# 성능 최적화 종합실습 : Car seat sales
유아용 카시트 매출액을 예측해 봅시다.

* 카시트에 대해서 지역 매장 별 매출액을 예측하고자 합니다.

![](https://cdn.images.express.co.uk/img/dynamic/24/590x/child-car-seat-986556.jpg?r=1532946857754)

## 1.환경준비

### (1) Import

In [5]:
#라이브러리들을 불러오자.
import numpy as np
import pandas as pd
import matplotlib.pyplot as plt
import seaborn as sns

# 전처리
from sklearn.model_selection import train_test_split
from sklearn.preprocessing import MinMaxScaler

# 모델링
from sklearn.linear_model import LinearRegression
from sklearn.tree import DecisionTreeRegressor, plot_tree
from sklearn.neighbors import KNeighborsRegressor
from sklearn.svm import SVR
from sklearn.ensemble import RandomForestRegressor
from xgboost import XGBRegressor
from sklearn.metrics import * 

from sklearn.model_selection import GridSearchCV, RandomizedSearchCV

import warnings
warnings.filterwarnings(action='ignore')

### (2) 함수 생성

* 선형회귀용 전진선택법

In [6]:
from statsmodels.regression.linear_model import OLS
from statsmodels.tools import add_constant

def forward_stepwise_linear(x_train, y_train):

    # 변수목록, 선택된 변수 목록, 단계별 모델과 AIC 저장소 정의
    features = list(x_train)
    selected = []
    step_df = pd.DataFrame({ 'step':[], 'feature':[],'aic':[]})

    # 
    for s in range(0, len(features)) :
        result =  { 'step':[], 'feature':[],'aic':[]}

        # 변수 목록에서 변수 한개씩 뽑아서 모델에 추가
        for f in features :
            vars = selected + [f]
            x_tr = x_train[vars]
            model = OLS(y_train, add_constant(x_tr)).fit(disp=False)
            result['step'].append(s+1)
            result['feature'].append(vars)
            result['aic'].append(model.aic)
        
        # 모델별 aic 집계
        temp = pd.DataFrame(result).sort_values('aic').reset_index(drop = True)

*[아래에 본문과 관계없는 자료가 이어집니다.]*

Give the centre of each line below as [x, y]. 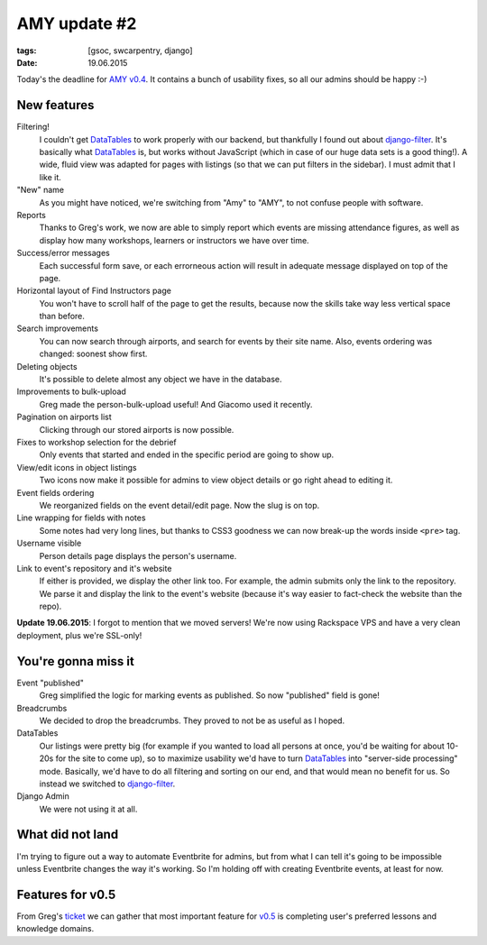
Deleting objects [47, 366]
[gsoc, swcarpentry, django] [140, 50]
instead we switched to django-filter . [107, 784]
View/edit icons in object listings [77, 467]
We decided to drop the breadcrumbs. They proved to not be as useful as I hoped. [192, 720]
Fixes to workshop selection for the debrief [97, 442]
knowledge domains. [55, 929]
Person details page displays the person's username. [138, 555]
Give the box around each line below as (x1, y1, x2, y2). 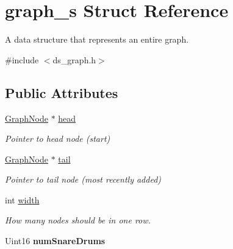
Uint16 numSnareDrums (5, 234, 106, 247)
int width (5, 193, 40, 206)
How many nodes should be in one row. (5, 214, 151, 226)
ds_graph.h (52, 53, 96, 66)
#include (5, 53, 39, 66)
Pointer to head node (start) (5, 132, 110, 145)
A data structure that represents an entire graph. (5, 33, 189, 46)
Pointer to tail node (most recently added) (5, 173, 162, 186)
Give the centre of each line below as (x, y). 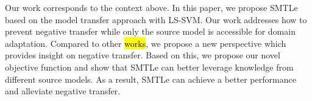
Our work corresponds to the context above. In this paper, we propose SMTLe (151, 7)
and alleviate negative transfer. (63, 91)
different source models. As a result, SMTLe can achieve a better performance (151, 79)
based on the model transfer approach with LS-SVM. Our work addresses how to (156, 19)
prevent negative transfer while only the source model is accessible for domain (150, 31)
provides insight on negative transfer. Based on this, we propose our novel (143, 55)
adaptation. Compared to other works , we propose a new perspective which (146, 43)
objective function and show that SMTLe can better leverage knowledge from (149, 67)

        # 만약 이전 aic보다 새로운 aic 가 크다면 멈추기
        if step_df['aic'].min() < temp['aic'].min() :
            break
        step_df = pd.concat([step_df, temp], axis = 0).reset_index(drop = True)

        # 선택된 변수 제거
        v = temp.loc[0,'feature'][s]
        features.remove(v)

        selected.append(v)
    
    # 선택된 변수와 step_df 결과 반환
    return selected, step_df

* 변수 중요도 그래프

In [7]:
def plot_feature_importance(importance, names):
    feature_importance = np.array(importance)
    feature_names = np.array(names)

    data={'feature_names':feature_names,'feature_importance':feature_importance}
    fi_df = pd.DataFrame(data)

    fi_df.sort_values(by=['feature_importance'], ascending=False,inplace=True)
    fi_df.reset_index(drop=True, inplace = True)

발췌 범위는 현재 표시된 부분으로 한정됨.